The bootstrap samples can also be used to obtain confidence intervals, which can be used for hypothesis testings. If we know $\sqrt{n}(\hat{\theta}_n-\theta)\xrightarrow{d}G$, then a valid CI is given by $[\hat{\theta}_n-\frac{g_{1-\alpha/2}}{\sqrt{n}}, \hat{\theta}_n+\frac{g_{\alpha/2}}{\sqrt{n}}]$ where $\frac{g_{\alpha/2}}{\sqrt{n}}$ and $\frac{g_{1-\alpha/2}}{\sqrt{n}}$ are the $\alpha/2$ and $1-\alpha/2$ quantiles of $G$. We approximate $G$ by the bootstrap quantile estimate $\hat{G}(t)=\frac{1}{B}\sum\limits_{b=1}^B\mathbf{1}\{\sqrt{n}(\hat{\theta}_n-\theta)\leq t\}$. Then the bootstrap CI is given by $[\hat{\theta}_n-\frac{\hat{g}_{1-\alpha/2}}{\sqrt{n}}, \hat{\theta}_n+\frac{\hat{g}_{\alpha/2}}{\sqrt{n}}]$
The validity of bootstrap is justifyied by the Bootstrap Theorem under some conditions. But the bootstrap estimator may fail in some cases. For exmaple, the bootstrap estimator and CI for MLE of Uniform$(0,\theta)$ would be biased.
Bayesian Inference
A comparison of Bayesian and frequentist inference from Larry:
| $\ $ | Bayesian | Frequentist |
|---|---|---|
| Probability | subjective degree of belief | limiting frequency |
| Goal | analyze beliefs | create procedures with frequency guarantees |
| $\theta$ | random variable | fixed |
| $X$ | random variable | random variable |
| Use Bayes' theorem? | Yes. To update beliefs. | Yes, if it leads to procedure with good frequentist behavior. Otherwise no. |
A $1-\alpha$ credible set $C$, a Bayesian analogue of a confidence set, is a fixed set such that $\mathbb{P}_{\theta\mid X_{1:n}}(\theta\in C)\geq 1-\alpha$. One can have different viewpoints on the credible sets, either logical Bayesian approach or frequency property such as the consistency/convergence rate and coverage.

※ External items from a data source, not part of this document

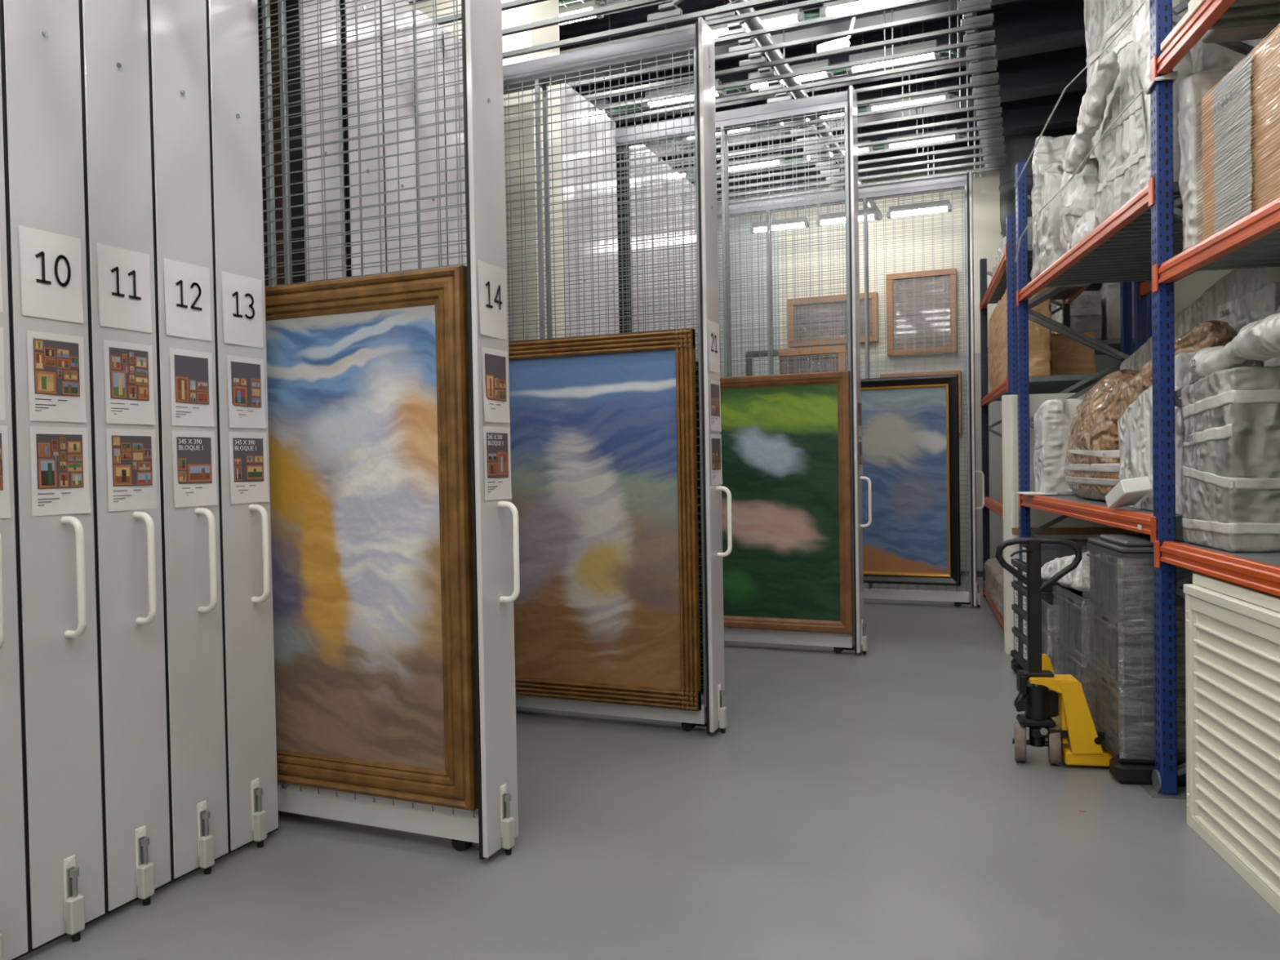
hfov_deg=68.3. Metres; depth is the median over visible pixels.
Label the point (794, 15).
ceiling light
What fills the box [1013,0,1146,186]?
strap
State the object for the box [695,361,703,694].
board
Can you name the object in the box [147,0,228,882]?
rack
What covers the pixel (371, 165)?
rack
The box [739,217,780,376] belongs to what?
trim
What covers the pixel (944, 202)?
ceiling light
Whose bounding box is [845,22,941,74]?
ceiling light
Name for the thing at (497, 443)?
picture
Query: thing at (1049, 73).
ceiling beam
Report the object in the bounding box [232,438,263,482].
picture
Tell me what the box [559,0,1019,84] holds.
ceiling beam
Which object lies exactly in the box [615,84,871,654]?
rack
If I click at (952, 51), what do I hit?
cable tray
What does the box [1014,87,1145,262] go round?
strap
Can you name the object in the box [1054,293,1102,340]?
box
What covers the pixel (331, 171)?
rack
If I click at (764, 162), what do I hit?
ceiling light
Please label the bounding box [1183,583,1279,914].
louvered panel
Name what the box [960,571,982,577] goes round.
baseboard
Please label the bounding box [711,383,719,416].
picture
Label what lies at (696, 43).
rack
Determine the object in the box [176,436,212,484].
picture
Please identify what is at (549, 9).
wall
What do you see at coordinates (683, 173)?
ceiling light
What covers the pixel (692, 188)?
rack
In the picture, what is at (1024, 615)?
crate
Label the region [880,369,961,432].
framed picture
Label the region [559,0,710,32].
ceiling
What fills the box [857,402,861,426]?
picture
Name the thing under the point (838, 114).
ceiling light
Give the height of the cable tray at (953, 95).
0.142 m
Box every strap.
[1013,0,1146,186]
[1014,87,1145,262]
[1144,70,1177,94]
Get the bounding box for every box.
[987,282,1051,391]
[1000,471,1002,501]
[1033,398,1082,495]
[1049,332,1095,375]
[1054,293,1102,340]
[1090,281,1133,340]
[1181,365,1279,552]
[1195,22,1279,242]
[1200,23,1278,43]
[1216,281,1279,334]
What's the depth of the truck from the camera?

(Bernstein-von Mises Theorem) When $d$ is fixed, under the assumption that the prior is continuous and (strictly) positive in a neighborhood around the true parameter $\theta^*$, the posterior is close to a Gaussian distribution as $n\rightarrow\infty$ in terms of total variation distance $$\|\pi(\theta\mid X_{1:n}) - \mathcal{N}(\hat{\theta},[n\mathcal{I}_1(\hat{\theta})]^{-1})\|_{TV}\rightarrow 0$$ where $\hat{\theta}$ is the MLE.